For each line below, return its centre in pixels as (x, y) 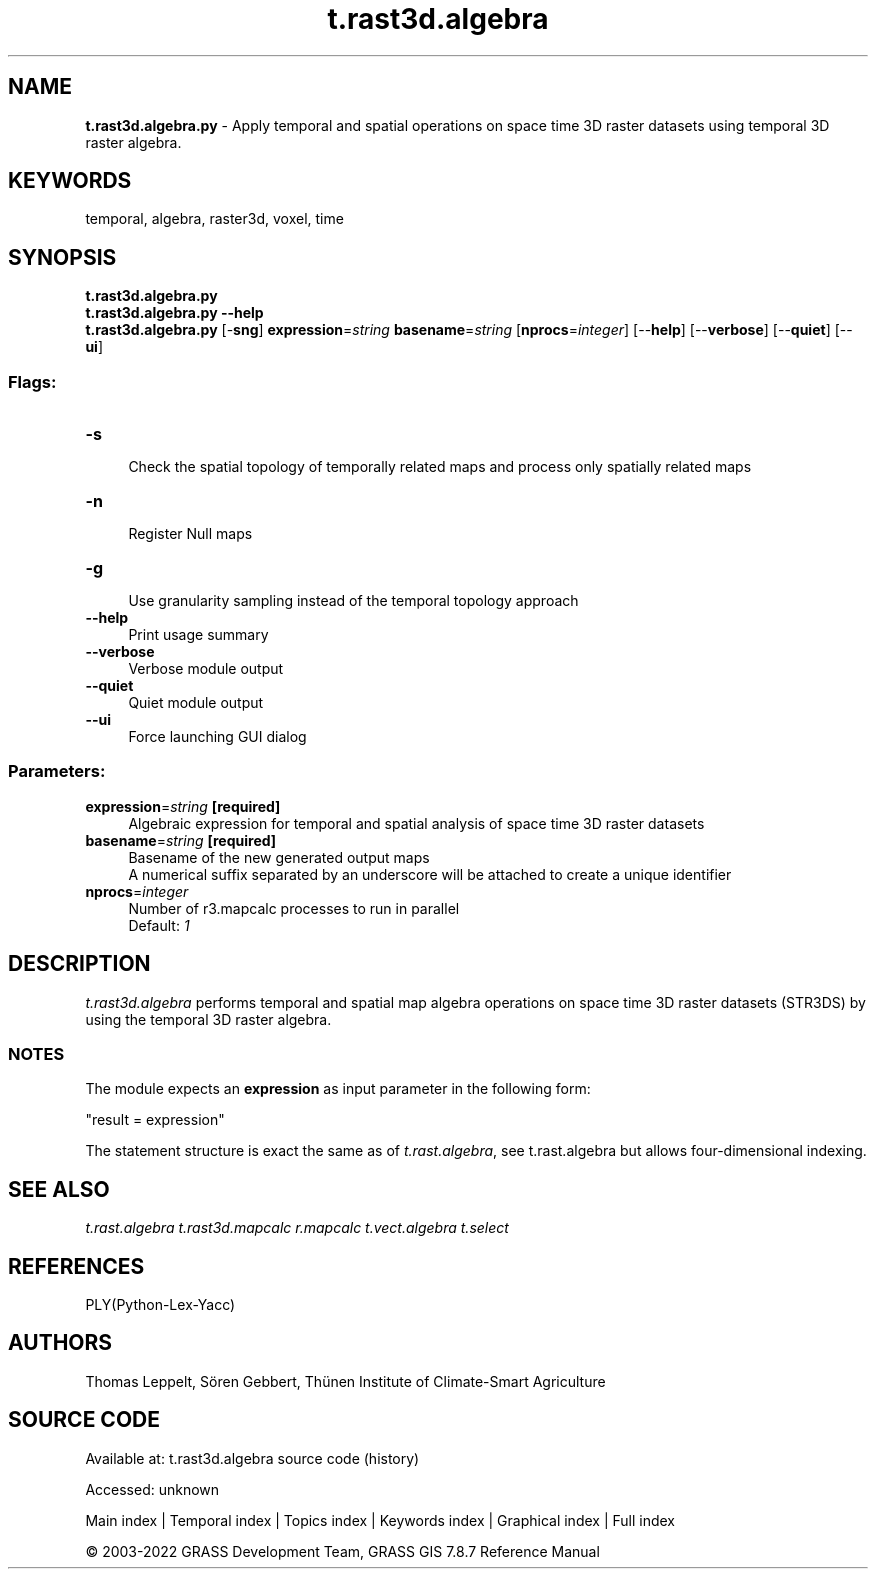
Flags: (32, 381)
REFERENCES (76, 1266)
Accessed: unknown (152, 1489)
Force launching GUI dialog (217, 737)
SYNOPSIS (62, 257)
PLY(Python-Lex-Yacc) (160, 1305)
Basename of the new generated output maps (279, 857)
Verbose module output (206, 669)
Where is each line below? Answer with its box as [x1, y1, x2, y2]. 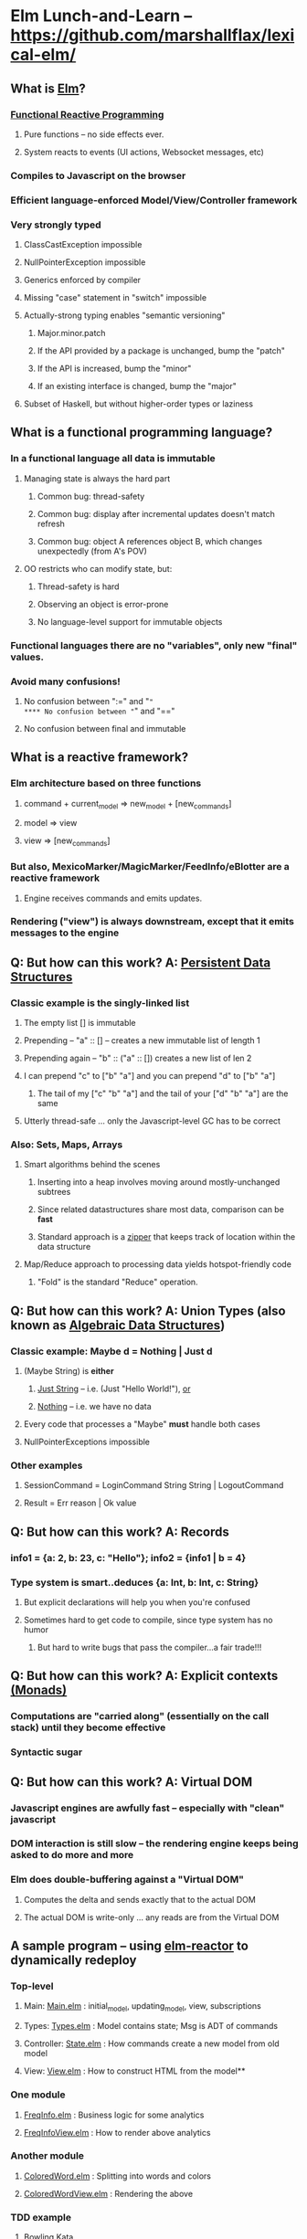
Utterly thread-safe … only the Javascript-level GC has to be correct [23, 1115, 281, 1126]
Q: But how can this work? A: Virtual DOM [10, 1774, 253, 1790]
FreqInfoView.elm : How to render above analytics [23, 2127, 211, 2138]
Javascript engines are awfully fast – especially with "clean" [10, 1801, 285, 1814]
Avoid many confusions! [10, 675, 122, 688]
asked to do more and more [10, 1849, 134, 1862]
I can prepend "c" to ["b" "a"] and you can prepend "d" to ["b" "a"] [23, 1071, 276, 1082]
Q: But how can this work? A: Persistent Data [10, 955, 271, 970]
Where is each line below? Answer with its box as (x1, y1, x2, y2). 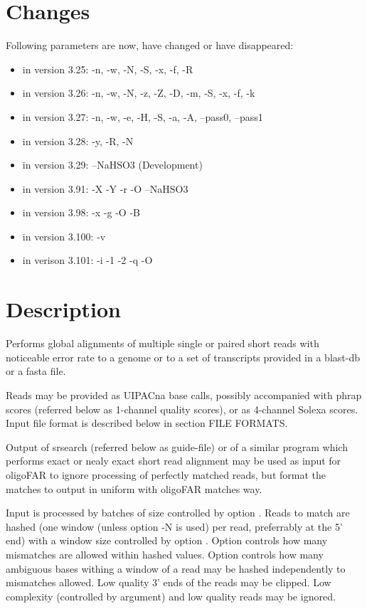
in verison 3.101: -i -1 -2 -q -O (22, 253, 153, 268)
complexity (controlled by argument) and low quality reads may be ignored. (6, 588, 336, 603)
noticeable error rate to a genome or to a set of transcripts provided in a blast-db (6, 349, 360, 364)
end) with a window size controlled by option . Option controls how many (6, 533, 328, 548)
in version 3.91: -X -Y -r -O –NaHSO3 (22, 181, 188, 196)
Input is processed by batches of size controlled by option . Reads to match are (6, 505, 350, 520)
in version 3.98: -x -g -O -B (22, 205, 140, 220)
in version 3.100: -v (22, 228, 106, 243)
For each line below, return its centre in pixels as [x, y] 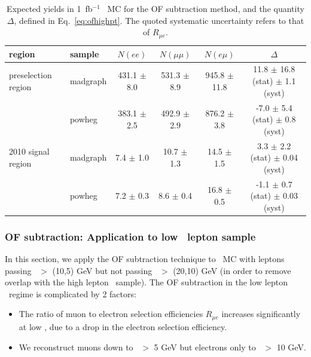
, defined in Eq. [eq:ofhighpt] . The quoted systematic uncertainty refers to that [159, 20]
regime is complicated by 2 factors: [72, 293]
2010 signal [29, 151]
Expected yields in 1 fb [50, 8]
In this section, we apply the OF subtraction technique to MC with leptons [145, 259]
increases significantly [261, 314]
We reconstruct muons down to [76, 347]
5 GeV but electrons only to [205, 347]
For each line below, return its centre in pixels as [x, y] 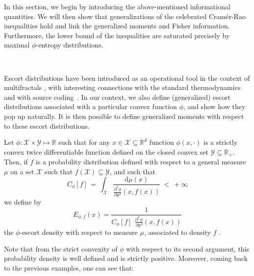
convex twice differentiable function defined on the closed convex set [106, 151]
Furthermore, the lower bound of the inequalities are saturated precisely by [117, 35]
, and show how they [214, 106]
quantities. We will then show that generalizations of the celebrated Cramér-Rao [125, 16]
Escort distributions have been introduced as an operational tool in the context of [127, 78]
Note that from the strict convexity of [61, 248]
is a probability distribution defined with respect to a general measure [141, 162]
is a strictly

(What is expected)
Within the listing above, print exactly the stretch beginning at the line that contains "in version 3.91: -X" and finishing at the line that contains "5 GeV but electrons only to [205, 347]", ends kept, pictures left out, and nothing more.

(Result of this exercise)
in version 3.91: -X -Y -r -O –NaHSO3 (22, 181, 188, 196)
Input is processed by batches of size controlled by option . Reads to match are (6, 505, 350, 520)
in version 3.98: -x -g -O -B (22, 205, 140, 220)
in version 3.100: -v (22, 228, 106, 243)
For each line below, return its centre in pixels as [x, y] 
, defined in Eq. [eq:ofhighpt] . The quoted systematic uncertainty refers to that [159, 20]
regime is complicated by 2 factors: [72, 293]
2010 signal [29, 151]
Expected yields in 1 fb [50, 8]
In this section, we apply the OF subtraction technique to MC with leptons [145, 259]
increases significantly [261, 314]
We reconstruct muons down to [76, 347]
5 GeV but electrons only to [205, 347]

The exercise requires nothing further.